WORK ORDER:
Search the data for the word "some" and copy every line where it occurs.

Start of PROVIDED MATERIAL

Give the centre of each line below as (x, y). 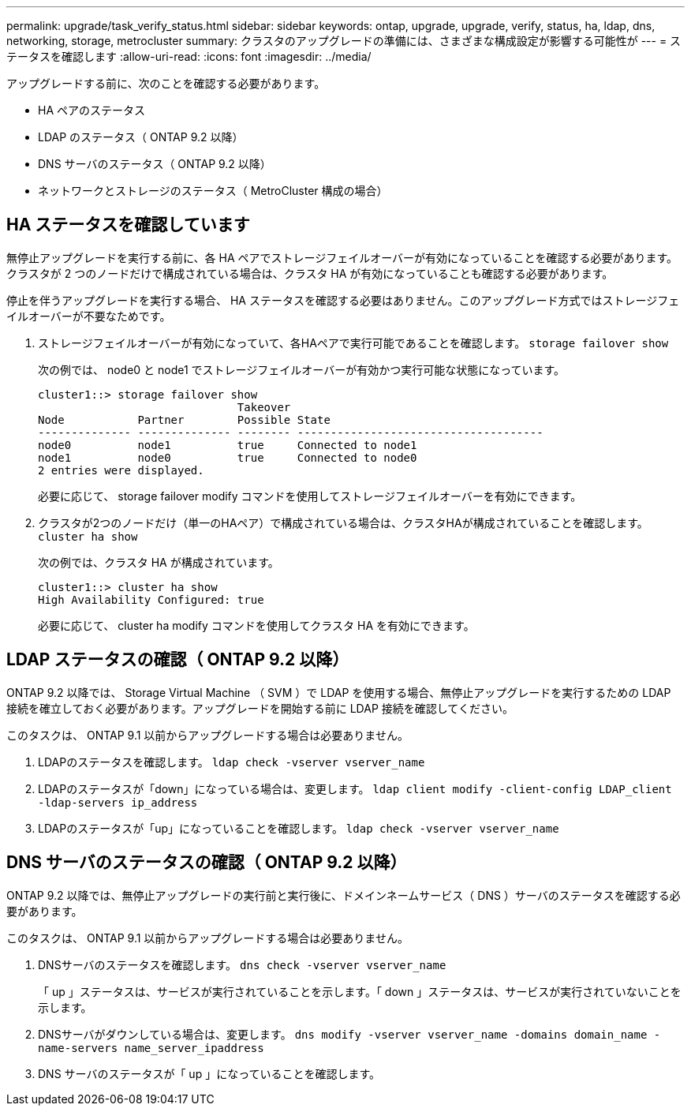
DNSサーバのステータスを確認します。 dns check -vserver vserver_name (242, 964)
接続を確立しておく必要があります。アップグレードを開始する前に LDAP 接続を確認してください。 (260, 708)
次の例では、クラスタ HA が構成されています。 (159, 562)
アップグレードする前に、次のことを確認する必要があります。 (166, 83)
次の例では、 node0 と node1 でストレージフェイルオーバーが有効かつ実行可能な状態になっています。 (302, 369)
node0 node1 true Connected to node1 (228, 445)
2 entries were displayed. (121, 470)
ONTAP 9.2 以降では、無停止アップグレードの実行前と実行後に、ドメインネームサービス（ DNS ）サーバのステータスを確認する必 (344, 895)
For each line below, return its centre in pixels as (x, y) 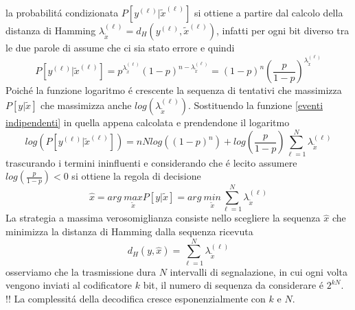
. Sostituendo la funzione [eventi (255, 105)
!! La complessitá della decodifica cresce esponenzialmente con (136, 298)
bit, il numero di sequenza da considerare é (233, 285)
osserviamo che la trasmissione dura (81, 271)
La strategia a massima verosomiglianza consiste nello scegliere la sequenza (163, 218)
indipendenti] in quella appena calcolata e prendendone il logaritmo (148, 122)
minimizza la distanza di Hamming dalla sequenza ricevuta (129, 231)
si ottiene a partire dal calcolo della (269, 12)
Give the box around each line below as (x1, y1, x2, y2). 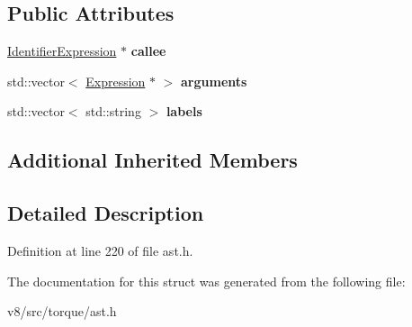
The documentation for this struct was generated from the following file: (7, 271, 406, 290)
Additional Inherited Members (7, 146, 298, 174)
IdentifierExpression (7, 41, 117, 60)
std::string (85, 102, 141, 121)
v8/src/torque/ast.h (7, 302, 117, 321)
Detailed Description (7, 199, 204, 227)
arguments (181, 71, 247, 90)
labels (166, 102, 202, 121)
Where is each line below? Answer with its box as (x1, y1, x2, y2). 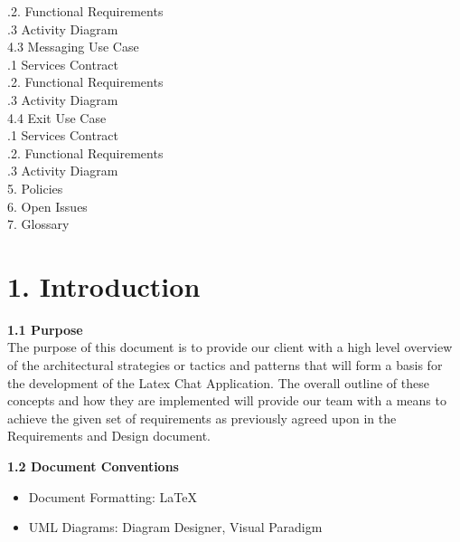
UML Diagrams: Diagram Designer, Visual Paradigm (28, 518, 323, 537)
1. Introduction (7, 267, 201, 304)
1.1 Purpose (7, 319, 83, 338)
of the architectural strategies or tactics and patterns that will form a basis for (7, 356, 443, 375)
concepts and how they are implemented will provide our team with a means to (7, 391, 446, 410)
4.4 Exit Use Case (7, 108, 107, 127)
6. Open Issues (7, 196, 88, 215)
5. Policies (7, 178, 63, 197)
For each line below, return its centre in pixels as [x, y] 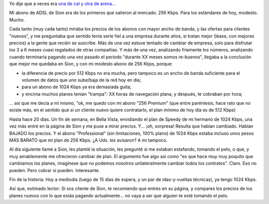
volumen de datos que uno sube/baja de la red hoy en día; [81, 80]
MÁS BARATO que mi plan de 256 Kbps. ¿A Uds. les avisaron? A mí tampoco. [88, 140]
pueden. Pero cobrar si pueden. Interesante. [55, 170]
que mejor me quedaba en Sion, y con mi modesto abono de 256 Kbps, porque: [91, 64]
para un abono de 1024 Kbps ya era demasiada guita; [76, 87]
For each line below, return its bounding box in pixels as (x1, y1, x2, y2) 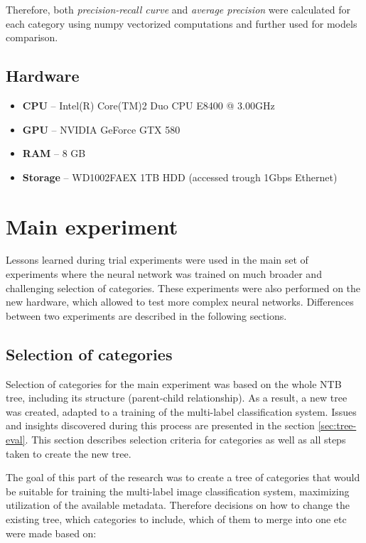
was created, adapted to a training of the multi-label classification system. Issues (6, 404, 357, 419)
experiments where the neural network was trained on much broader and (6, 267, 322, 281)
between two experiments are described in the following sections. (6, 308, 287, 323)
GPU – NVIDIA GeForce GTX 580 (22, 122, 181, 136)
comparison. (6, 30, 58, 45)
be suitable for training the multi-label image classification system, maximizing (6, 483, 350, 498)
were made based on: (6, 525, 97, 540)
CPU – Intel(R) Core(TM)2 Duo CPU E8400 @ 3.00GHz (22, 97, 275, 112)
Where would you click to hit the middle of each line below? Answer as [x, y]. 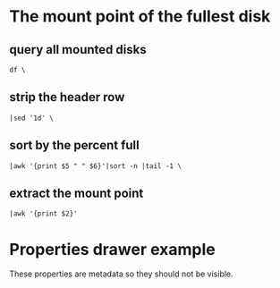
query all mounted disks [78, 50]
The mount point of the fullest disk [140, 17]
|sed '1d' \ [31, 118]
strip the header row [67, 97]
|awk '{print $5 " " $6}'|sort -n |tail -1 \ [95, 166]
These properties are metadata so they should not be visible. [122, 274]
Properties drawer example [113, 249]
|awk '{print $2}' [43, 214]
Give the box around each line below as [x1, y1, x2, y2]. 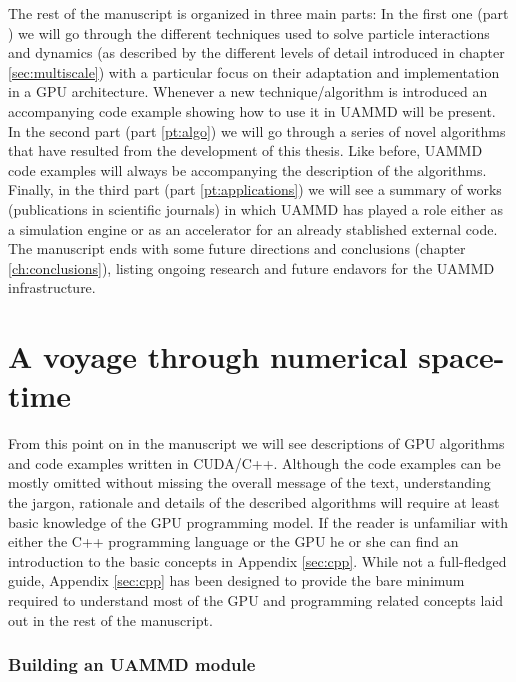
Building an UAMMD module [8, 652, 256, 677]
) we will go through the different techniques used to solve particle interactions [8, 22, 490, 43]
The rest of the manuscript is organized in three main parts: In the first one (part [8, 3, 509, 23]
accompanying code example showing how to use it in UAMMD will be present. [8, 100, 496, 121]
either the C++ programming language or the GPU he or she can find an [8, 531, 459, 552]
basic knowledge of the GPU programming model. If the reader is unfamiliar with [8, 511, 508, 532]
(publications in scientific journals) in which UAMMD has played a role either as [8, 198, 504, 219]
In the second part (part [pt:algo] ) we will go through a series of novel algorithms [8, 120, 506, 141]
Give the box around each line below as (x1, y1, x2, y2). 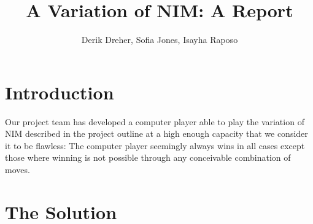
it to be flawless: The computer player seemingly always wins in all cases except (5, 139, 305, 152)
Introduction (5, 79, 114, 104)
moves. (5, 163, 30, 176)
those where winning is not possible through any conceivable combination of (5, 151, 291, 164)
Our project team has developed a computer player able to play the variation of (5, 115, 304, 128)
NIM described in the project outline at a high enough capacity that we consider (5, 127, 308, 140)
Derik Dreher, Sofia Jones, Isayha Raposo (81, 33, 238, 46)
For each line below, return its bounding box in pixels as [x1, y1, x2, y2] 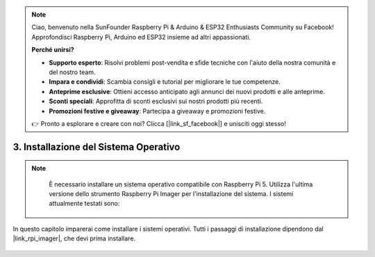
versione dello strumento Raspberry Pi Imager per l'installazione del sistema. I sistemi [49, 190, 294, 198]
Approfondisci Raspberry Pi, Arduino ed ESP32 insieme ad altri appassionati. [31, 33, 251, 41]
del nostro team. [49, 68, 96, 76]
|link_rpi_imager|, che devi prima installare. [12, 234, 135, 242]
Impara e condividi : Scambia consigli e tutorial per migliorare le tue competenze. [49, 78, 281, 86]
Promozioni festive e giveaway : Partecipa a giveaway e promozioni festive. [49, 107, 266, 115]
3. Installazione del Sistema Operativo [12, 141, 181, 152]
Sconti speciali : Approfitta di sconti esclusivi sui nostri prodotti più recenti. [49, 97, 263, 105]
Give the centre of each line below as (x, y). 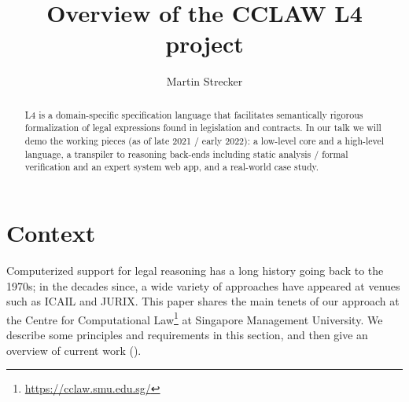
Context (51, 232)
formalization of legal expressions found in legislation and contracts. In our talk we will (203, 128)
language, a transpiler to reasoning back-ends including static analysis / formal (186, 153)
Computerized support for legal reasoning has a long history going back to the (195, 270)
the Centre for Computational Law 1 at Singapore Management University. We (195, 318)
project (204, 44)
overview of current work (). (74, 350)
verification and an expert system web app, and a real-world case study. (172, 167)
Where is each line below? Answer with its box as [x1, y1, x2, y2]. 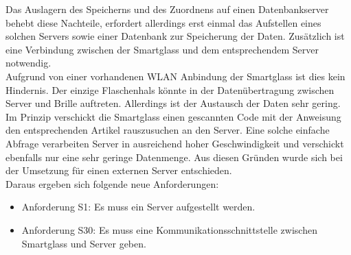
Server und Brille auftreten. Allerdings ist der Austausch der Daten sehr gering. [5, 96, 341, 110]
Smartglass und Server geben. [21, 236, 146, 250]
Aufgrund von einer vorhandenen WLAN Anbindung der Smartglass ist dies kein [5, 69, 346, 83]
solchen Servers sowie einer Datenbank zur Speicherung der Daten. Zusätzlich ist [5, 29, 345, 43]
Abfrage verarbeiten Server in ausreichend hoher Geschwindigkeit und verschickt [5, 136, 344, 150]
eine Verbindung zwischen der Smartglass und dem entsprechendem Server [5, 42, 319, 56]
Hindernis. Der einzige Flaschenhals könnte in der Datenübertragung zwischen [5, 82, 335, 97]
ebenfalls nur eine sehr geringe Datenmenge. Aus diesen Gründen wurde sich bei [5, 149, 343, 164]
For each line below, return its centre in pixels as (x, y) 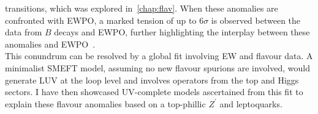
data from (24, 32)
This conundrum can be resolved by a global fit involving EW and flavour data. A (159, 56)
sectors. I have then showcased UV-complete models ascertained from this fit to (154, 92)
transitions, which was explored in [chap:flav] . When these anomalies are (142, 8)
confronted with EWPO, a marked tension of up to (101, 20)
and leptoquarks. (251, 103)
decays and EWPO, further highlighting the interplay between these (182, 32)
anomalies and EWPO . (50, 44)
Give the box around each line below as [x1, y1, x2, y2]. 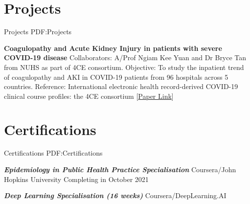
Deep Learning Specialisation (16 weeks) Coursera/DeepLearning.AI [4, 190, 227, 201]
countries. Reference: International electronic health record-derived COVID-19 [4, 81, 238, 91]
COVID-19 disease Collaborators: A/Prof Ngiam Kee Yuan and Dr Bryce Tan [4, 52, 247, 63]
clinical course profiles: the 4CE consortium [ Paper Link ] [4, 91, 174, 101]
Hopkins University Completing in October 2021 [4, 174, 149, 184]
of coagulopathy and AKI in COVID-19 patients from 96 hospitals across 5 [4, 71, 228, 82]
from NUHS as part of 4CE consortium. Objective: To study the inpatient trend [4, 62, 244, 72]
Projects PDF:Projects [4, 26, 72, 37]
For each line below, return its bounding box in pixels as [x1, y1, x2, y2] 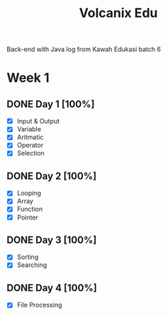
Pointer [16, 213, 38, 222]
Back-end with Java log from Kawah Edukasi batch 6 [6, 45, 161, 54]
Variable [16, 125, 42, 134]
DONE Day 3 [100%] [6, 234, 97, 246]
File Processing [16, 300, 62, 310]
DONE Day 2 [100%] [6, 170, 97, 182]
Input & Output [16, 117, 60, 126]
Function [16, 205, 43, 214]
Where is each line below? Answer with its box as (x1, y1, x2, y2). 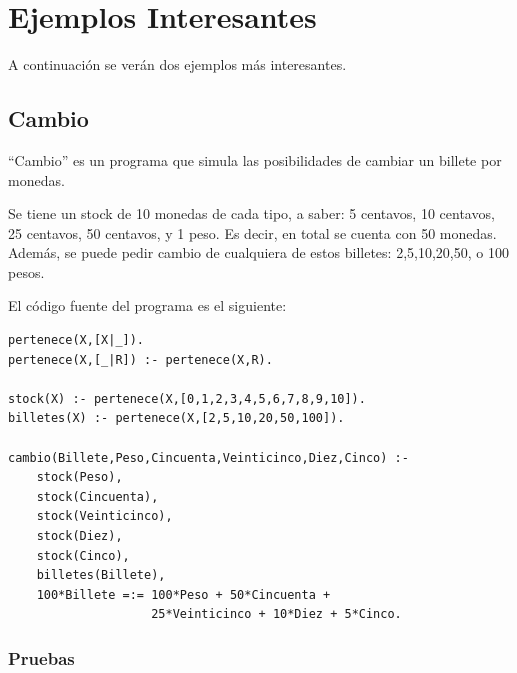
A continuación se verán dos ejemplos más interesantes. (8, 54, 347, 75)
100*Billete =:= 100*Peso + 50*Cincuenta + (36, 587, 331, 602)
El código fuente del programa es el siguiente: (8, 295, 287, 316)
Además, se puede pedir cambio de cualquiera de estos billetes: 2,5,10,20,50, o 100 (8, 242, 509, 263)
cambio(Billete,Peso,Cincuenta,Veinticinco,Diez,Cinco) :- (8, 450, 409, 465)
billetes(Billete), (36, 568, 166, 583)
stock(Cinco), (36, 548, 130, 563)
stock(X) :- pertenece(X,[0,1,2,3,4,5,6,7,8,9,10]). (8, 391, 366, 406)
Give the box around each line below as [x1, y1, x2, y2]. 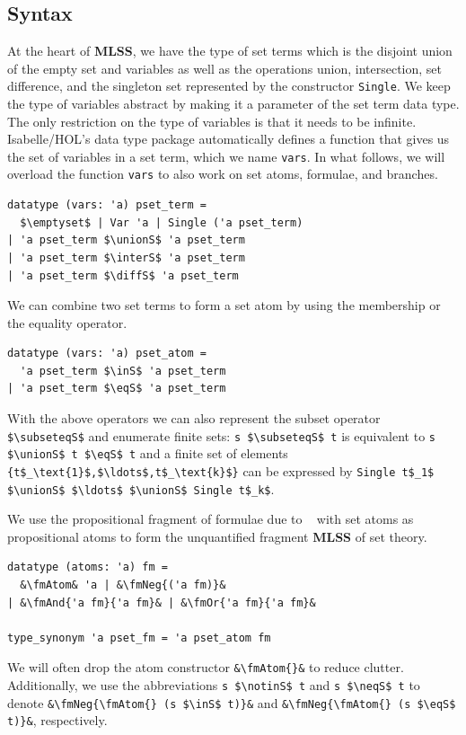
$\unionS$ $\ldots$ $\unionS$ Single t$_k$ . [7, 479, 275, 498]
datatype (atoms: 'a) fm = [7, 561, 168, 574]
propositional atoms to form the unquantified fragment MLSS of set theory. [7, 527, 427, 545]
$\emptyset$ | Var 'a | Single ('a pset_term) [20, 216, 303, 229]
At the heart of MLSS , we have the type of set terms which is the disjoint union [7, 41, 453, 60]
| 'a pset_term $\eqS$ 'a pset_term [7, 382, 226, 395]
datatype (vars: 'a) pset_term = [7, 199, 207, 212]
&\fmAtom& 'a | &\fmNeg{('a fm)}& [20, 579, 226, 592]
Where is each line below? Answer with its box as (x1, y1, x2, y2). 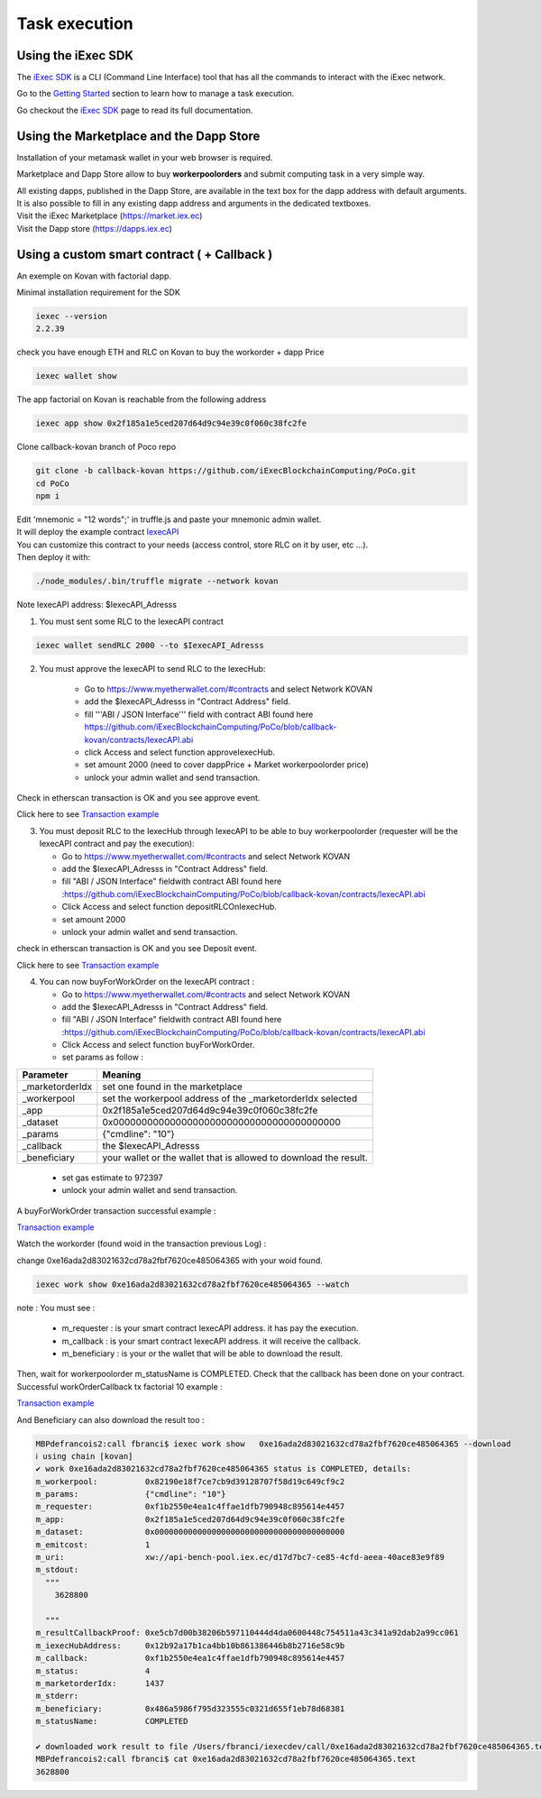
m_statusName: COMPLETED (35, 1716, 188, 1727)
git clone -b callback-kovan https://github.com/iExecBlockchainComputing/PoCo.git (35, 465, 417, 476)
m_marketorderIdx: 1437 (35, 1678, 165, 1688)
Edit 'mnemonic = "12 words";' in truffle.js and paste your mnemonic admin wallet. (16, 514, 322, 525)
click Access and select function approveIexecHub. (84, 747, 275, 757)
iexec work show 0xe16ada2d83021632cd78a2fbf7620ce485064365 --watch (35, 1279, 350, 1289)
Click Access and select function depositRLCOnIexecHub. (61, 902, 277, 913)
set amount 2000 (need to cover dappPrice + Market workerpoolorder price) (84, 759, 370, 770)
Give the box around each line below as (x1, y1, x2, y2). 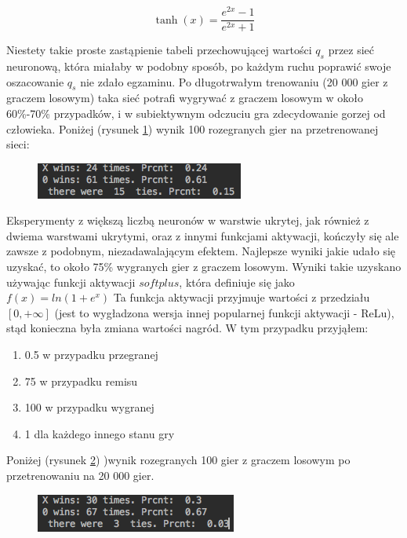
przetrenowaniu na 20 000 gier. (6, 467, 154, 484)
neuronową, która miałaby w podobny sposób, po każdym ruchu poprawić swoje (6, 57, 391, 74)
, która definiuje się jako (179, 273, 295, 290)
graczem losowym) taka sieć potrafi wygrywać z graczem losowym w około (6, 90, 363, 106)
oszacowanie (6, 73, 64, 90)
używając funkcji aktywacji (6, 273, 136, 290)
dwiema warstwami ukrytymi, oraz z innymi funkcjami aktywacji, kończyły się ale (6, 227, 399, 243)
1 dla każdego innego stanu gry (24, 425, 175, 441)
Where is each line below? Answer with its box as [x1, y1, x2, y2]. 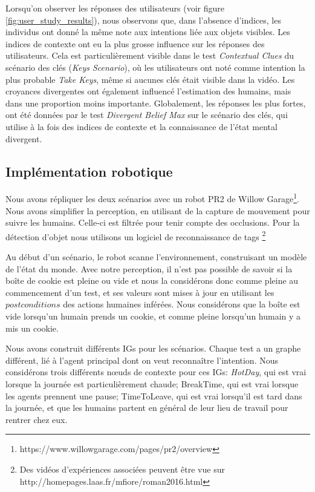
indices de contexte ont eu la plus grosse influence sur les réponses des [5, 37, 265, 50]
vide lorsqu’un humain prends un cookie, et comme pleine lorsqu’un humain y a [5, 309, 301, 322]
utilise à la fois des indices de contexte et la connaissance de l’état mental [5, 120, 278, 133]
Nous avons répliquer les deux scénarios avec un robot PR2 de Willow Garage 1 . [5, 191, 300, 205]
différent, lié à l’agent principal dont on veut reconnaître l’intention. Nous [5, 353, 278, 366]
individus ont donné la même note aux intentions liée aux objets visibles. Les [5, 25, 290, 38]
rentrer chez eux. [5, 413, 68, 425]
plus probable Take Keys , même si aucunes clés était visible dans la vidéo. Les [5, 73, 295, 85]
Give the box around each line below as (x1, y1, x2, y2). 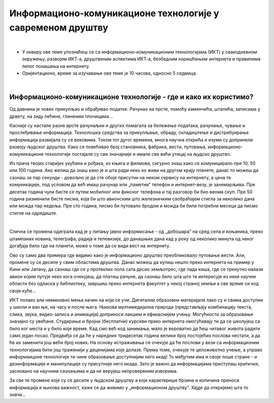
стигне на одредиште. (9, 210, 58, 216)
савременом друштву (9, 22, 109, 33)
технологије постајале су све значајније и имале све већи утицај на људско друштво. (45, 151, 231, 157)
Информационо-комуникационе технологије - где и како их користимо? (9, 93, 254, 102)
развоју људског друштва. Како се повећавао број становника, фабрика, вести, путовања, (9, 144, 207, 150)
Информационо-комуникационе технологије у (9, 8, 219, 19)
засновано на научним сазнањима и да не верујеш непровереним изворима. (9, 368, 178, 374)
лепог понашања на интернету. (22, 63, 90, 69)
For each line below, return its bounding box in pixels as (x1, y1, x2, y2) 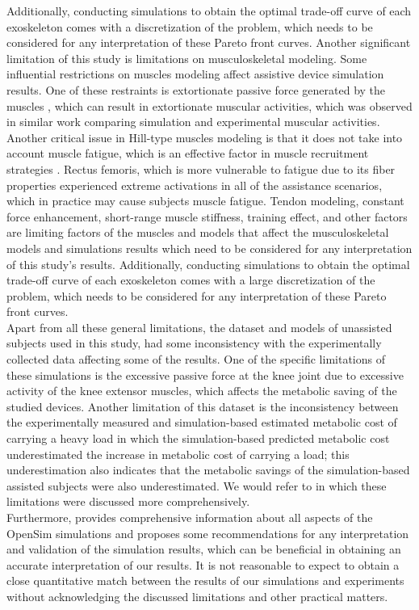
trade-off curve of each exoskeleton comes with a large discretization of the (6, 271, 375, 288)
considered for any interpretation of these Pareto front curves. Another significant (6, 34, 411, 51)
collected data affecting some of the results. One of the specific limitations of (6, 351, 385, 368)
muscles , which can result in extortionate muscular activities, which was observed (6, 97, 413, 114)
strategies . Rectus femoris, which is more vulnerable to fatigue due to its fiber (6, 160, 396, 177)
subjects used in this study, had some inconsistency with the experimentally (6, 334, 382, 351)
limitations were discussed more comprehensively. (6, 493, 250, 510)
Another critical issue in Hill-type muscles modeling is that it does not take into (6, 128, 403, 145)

End of PROVIDED MATERIAL

ANSWER TO THIS TASK:
collected data affecting some of the results. One of the specific limitations of (6, 351, 385, 368)
subjects used in this study, had some inconsistency with the experimentally (6, 334, 382, 351)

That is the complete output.